No entanto, afirmou que "a reforma do sistema de planeamento é claramente fundamental, pelo que a atenção do governo nesta matéria é bem-vinda. Não só é necessário que seja mais fácil para os novos empreendimentos obterem luz verde, como também que os investidores e proprietários façam mais com os imóveis existentes - conversões, renovações e ampliações podem contribuir muito para aumentar o parque habitacional nacional".
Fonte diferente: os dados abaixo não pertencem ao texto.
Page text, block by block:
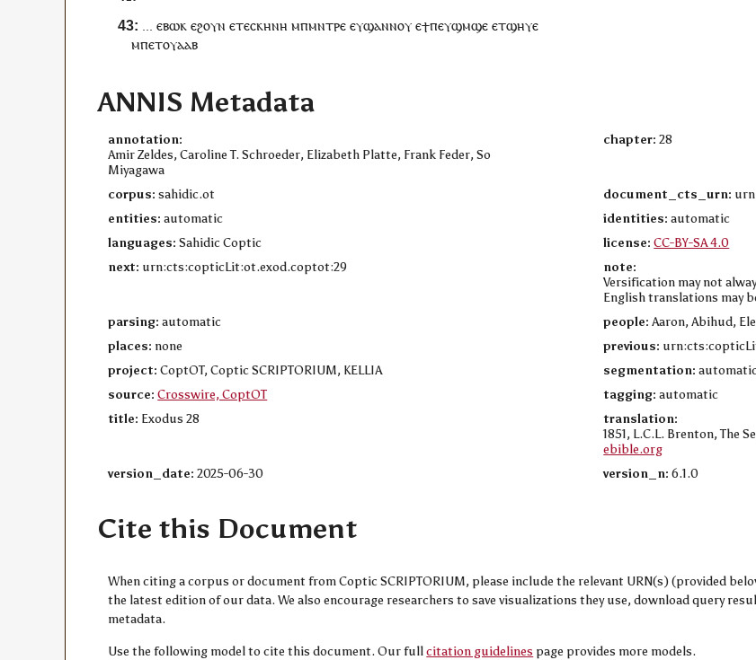
... ⲉⲃⲱⲕ ⲉϩⲟⲩⲛ ⲉⲧⲉⲥⲕⲏⲛⲏ ⲙⲡⲙⲛⲧⲣⲉ ⲉⲩϣⲁⲛⲛⲟⲩ ⲉϯⲡⲉⲩϣⲙϣⲉ ⲉⲧϣⲏⲩⲉ
ⲙⲡⲉⲧⲟⲩⲁⲁⲃ
ANNIS Metadata
annotation:
Amir Zeldes, Caroline T. Schroeder, Elizabeth Platte, Frank Feder, So
Miyagawa
chapter: 28
corpus: sahidic.ot document_cts_urn:
entities: automatic identities: automatic
languages: Sahidic Coptic license: CC-BY-SA 4.0
next: urn:cts:copticLit:ot.exod.coptot:29
note:
Versification may not
English translations may
parsing: automatic people: Aaron, Abihud,
places: none previous:
project: CoptOT, Coptic SCRIPTORIUM, KELLIA segmentation:
source: Crosswire, CoptOT tagging: automatic
title: Exodus 28
translation:
1851, L.C.L. Brenton, The
ebible.org
version_date: 2025-06-30 version_n: 6.1.0
Cite this Document
When citing a corpus or document from Coptic SCRIPTORIUM, please include the relevant URN(s) (provided
the latest edition of our data. We also encourage researchers to save visualizations they use, download query
metadata.
Use the following model to cite this document. Our fullcitation guidelines page provides more models.
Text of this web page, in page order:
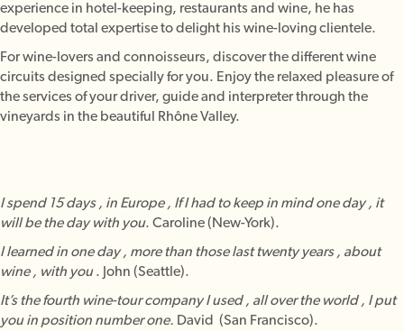
experience in hotel-keeping, restaurants and wine, he has
developed total expertise to delight his wine-loving clientele.
For wine-lovers and connoisseurs, discover the different wine
circuits designed specially for you. Enjoy the relaxed pleasure of
the services of your driver, guide and interpreter through the
vineyards in the beautiful Rhône Valley.
I spend 15 days , in Europe , If I had to keep in mind one day , it
will be the day with you. Caroline (New-York).
I learned in one day , more than those last twenty years , about
wine , with you. John (Seattle).
It’s the fourth wine-tour company I used , all over the world , I put
you in position number one. David (San Francisco).
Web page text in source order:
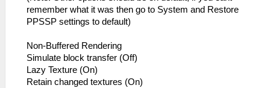
remember what it was then go to System and Restore
PPSSP settings to default)
Non-Buffered Rendering
Simulate block transfer (Off)
Lazy Texture (On)
Retain changed textures (On)
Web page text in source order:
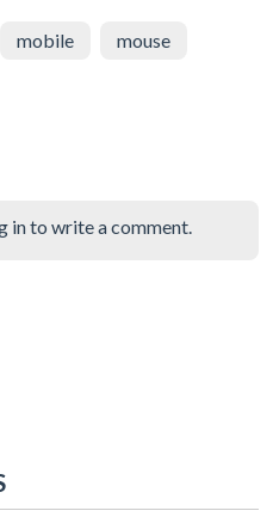
mobile mouse
in to write a comment.
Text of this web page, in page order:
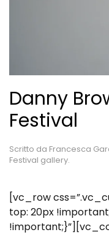
Danny
Festival
Scritto da Francesca
Festival gallery.
[vc_row
top: 20px
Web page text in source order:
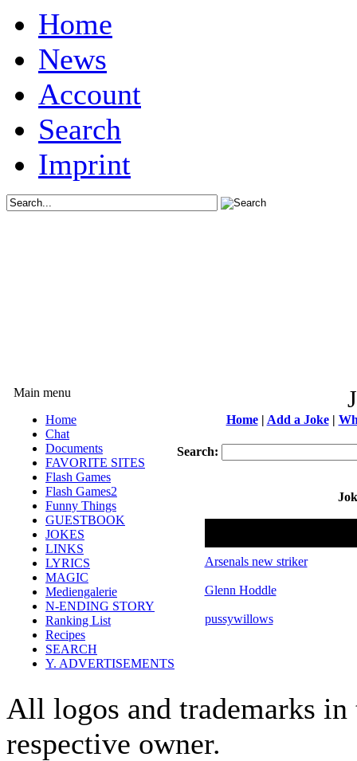
Home
News
Account
Search
Imprint
Main menu
Home
Chat
Documents
FAVORITE SITES
Flash Games
Flash Games2
Funny Things
GUESTBOOK
JOKES
LINKS
LYRICS
MAGIC
Mediengalerie
N-ENDING STORY
Ranking List
Recipes
SEARCH
Y. ADVERTISEMENTS
Home| Add a Joke|
Search:
Arsenals new striker
Glenn Hoddle
pussywillows
All logos and trademarks
respective owner.
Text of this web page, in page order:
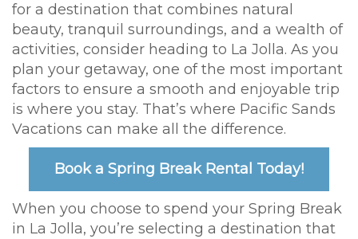
for a destination that combines natural
beauty, tranquil surroundings, and a wealth of
activities, consider heading to La Jolla. As you
plan your getaway, one of the most important
factors to ensure a smooth and enjoyable trip
is where you stay. That’s where Pacific Sands
Vacations can make all the difference.
Book a Spring Break Rental Today!
When you choose to spend your Spring Break
in La Jolla, you’re selecting a destination that
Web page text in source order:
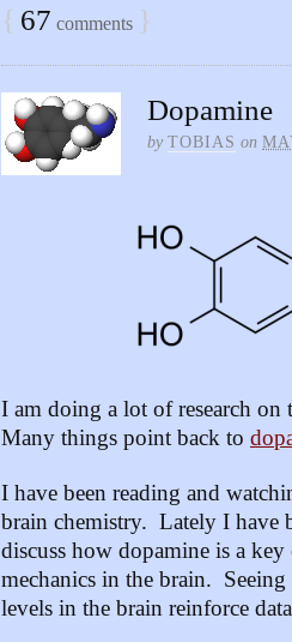
{ 67 comments }
Dopamine
by TOBIAS on
I am doing a lot of research on
Many things point back to
I have been reading and
brain chemistry. Lately I have
discuss how dopamine is a
mechanics in the brain.
levels in the brain reinforce
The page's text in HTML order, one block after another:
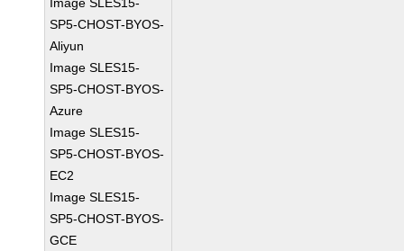
SP5-CHOST-BYOS-
Aliyun
Image SLES15-
SP5-CHOST-BYOS-
Azure
Image SLES15-
SP5-CHOST-BYOS-
EC2
Image SLES15-
SP5-CHOST-BYOS-
GCE
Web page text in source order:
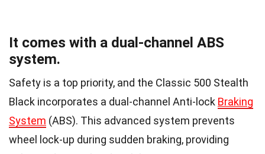
It comes with a dual-channel ABS
system.
Safety is a top priority, and the Classic 500 Stealth
Black incorporates a dual-channel Anti-lock Braking
System (ABS). This advanced system prevents
wheel lock-up during sudden braking, providing
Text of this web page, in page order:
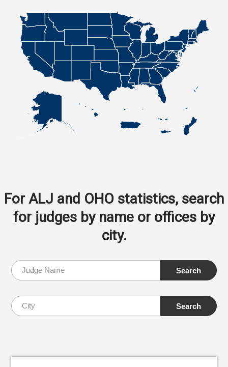
For ALJ and OHO statistics, search
for judges by name or offices by
city.
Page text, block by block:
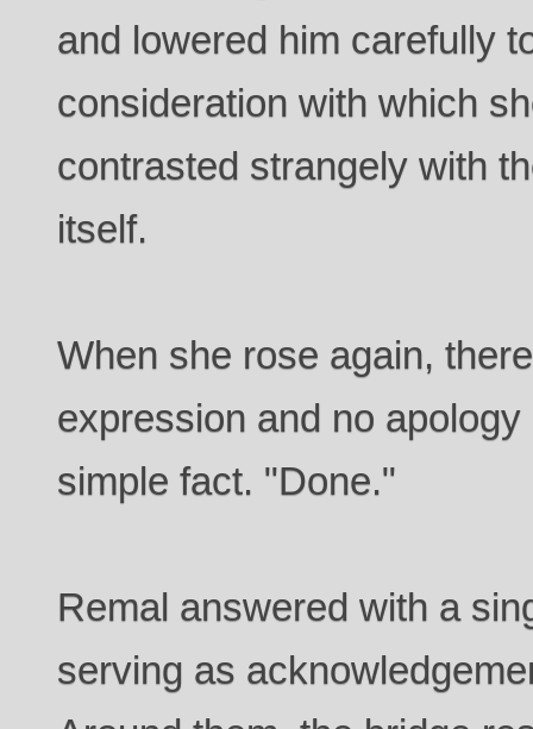
and lowered him carefully
consideration with which
contrasted strangely with
itself.
When she rose again,
expression and no
simple fact. "Done."
Remal answered with a
serving as
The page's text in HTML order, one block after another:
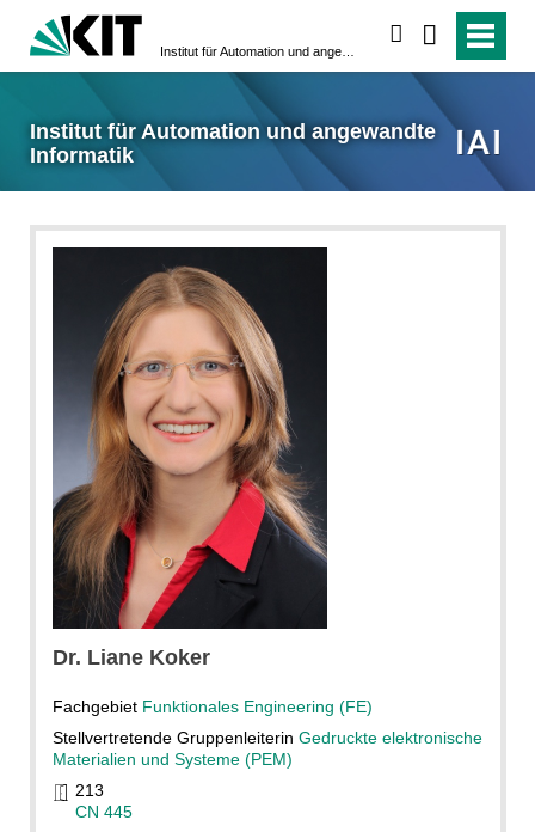
Institut für Automation und angewandte
Informatik
Dr. Liane Koker
Fachgebiet Funktionales Engineering (FE)
Stellvertretende Gruppenleiterin Gedruckte elektronische
Materialien und Systeme (PEM)
213
CN 445
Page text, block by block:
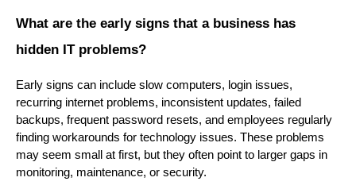
What are the early signs that a business has
hidden IT problems?
Early signs can include slow computers, login issues,
recurring internet problems, inconsistent updates, failed
backups, frequent password resets, and employees regularly
finding workarounds for technology issues. These problems
may seem small at first, but they often point to larger gaps in
monitoring, maintenance, or security.
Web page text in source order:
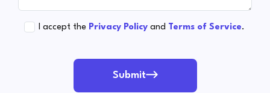
I accept the Privacy Policy and Terms of Service.
Submit
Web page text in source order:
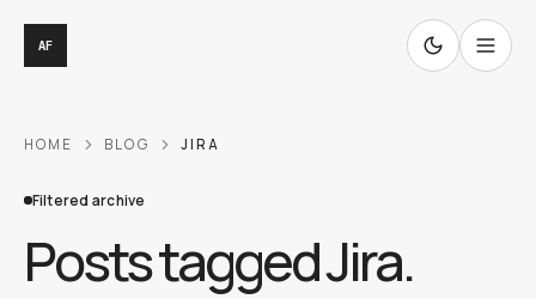
AF
HOME BLOG JIRA
Filtered archive
Posts taggedJira.
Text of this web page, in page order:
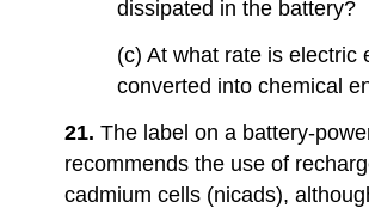
dissipated in the battery?
(c) At what rate is electric
converted into chemical
21.The label on a battery-
recommends the use of
cadmium cells (nicads),
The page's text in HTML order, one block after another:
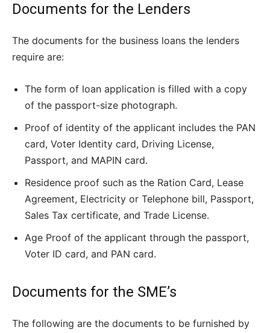
Documents for the Lenders
The documents for the business loans the lenders
require are:
The form of loan application is filled with a copy
of the passport-size photograph.
Proof of identity of the applicant includes the PAN
card, Voter Identity card, Driving License,
Passport, and MAPIN card.
Residence proof such as the Ration Card, Lease
Agreement, Electricity or Telephone bill, Passport,
Sales Tax certificate, and Trade License.
Age Proof of the applicant through the passport,
Voter ID card, and PAN card.
Documents for the SME’s
The following are the documents to be furnished by
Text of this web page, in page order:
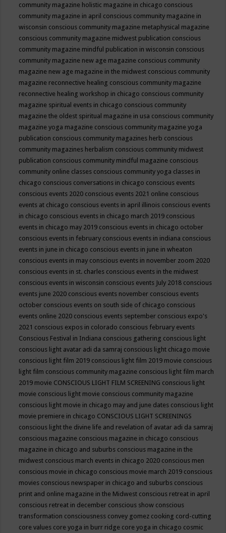
community magazine holistic magazine in chicago conscious
community magazine in april conscious community magazine in
wisconsin conscious community magazine metaphysical magazine
conscious community magazine midwest publication conscious
community magazine mindful publication in wisconsin conscious
community magazine new age magazine conscious community
magazine new age magazine in the midwest conscious community
magazine reconnective healing conscious community magazine
reconnective healing workshop in chicago conscious community
magazine spiritual events in chicago conscious community
magazine the oldest spiritual magazine in usa conscious community
magazine yoga magazine conscious community magazine yoga
publication conscious community magazines herb conscious
community magazines herbalism conscious community midwest
publication conscious community mindful magazine conscious
community online classes conscious community yoga classes in
chicago conscious conversations in chicago conscious events
conscious events 2020 conscious events 2021 online conscious
events at chicago conscious events in april illinois conscious events
in chicago conscious events in chicago march 2019 conscious
events in chicago may 2019 conscious events in chicago october
conscious events in february conscious events in indiana conscious
events in june in chicago conscious events in june in wheaton
conscious events in may conscious events in november zoom 2020
conscious events in st. charles conscious events in the midwest
conscious events in wisconsin conscious events July 2018 conscious
events june 2020 conscious events november conscious events
october conscious events on south side of chicago conscious
events online 2020 conscious events september conscious expo's
2021 conscious expos in colorado conscious february events
Conscious Festival in Indiana conscious gathering conscious light
conscious light avatar adi da samraj conscious light chicago movie
conscious light film 2019 conscious light film 2019 movie conscious
light film conscious community magazine conscious light film march
2019 movie CONSCIOUS LIGHT FILM SCREENING conscious light
movie conscious light movie conscious community magazine
conscious light movie in chicago may and june dates conscious light
movie premiere in chicago CONSCIOUS LIGHT SCREENINGS
conscious light the divine life and revelation of avatar adi da samraj
conscious magazine conscious magazine in chicago conscious
magazine in chicago and suburbs conscious magazine in the
midwest conscious march events in chicago 2020 conscious men
conscious movie in chicago conscious movie march 2019 conscious
movies conscious newspaper in chicago and suburbs conscious
print and online magazine in the Midwest conscious retreat in april
conscious retreat in december conscious show conscious
transformation consciousness convey gomez cooking cord-cutting
core values core yoga in burr ridge core yoga in chicago cosmic
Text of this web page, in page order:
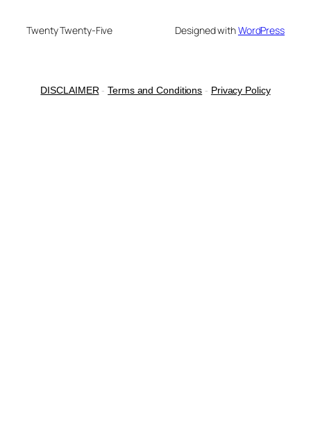
Twenty Twenty-Five Designed withWordPress
DISCLAIMER -Terms and Conditions - Privacy Policy
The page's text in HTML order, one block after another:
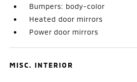
Bumpers: body-color
Heated door mirrors
Power door mirrors
MISC. INTERIOR
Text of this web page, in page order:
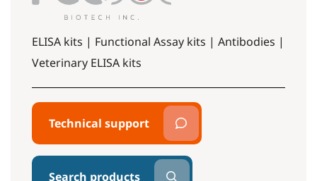
ELISA kits | Functional Assay kits | Antibodies |
Veterinary ELISA kits
Technical support
Search products
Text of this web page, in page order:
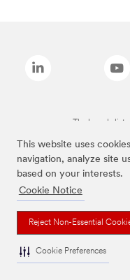
This website uses
navigation, analyze site
based on your interests.
Cookie Notice
Reject Non-Essential
Cookie Preferences
The brands
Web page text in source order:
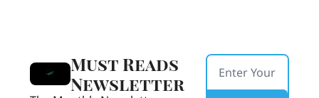
Must Reads
Newsletter
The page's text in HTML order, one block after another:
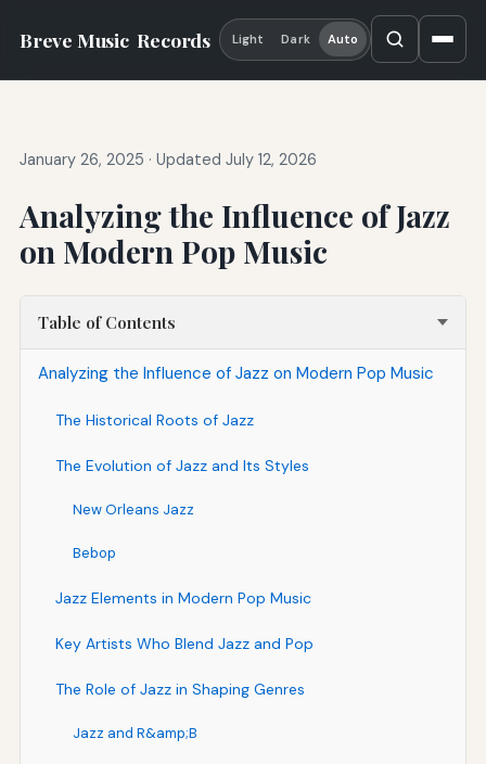
Breve Music Records Light Dark Auto
January 26, 2025 · Updated July 12, 2026
Analyzing the Influence of Jazz
on Modern Pop Music
Table of Contents
Analyzing the Influence of Jazz on Modern Pop Music
The Historical Roots of Jazz
The Evolution of Jazz and Its Styles
New Orleans Jazz
Bebop
Jazz Elements in Modern Pop Music
Key Artists Who Blend Jazz and Pop
The Role of Jazz in Shaping Genres
Jazz and R&amp;B
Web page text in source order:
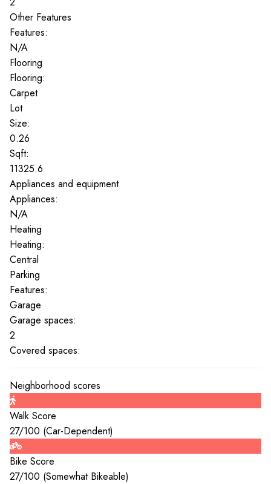
Other Features
Features:
N/A
Flooring
Flooring:
Carpet
Lot
Size:
0.26
Sqft:
11325.6
Appliances and equipment
Appliances:
N/A
Heating
Heating:
Central
Parking
Features:
Garage
Garage spaces:
2
Covered spaces:
Neighborhood scores
Walk Score
27/100 (Car-Dependent)
Bike Score
27/100 (Somewhat Bikeable)
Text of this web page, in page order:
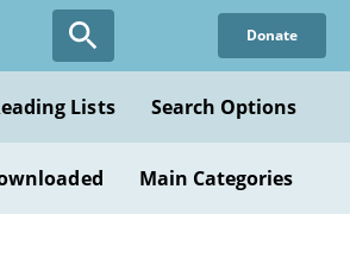
Donate
Lists Search Options
Main Categories

“É igualmente importante que o governo garanta que as novas casas sejam entregues onde a procura é maior. Se a localização, o tipo e a qualidade dos imóveis não forem suficientemente elevados, haverá uma disputa para atrair compradores e inquilinos, pelo que tem de existir uma forte concentração na construção dos imóveis nos locais certos.”
Reação do mercado
A libra esterlina reduziu as perdas desta manhã em relação ao dólar e caiu ligeiramente em relação ao euro, uma vez que o anúncio do orçamento do Reino Unido mantém intactas as perspectivas económicas britânicas.
De acordo com o analista do mercado cambial Kyle Chapman, do Ballinger Group, Reeves conseguiu evitar uma crise.
“A reação ao anúncio em si foi escassa e a maior parte da queda de 0,35% da GBP/EUR ocorreu esta manhã. Os principais pormenores foram todos divulgados antecipadamente, o OBR manteve as suas previsões de crescimento a médio prazo e o impacto dos planos de despesas de capital só deverá materializar-se a longo prazo. Por conseguinte, não se trata de um acontecimento para a libra esterlina e os mercados podem voltar a concentrar-se na política monetária."
Chapman referiu ainda que "o aumento dos impostos é um pouco mais elevado do que a maioria estava à espera. No entanto, vale a pena referir que as suas previsões são muito mais optimistas do que a maioria.”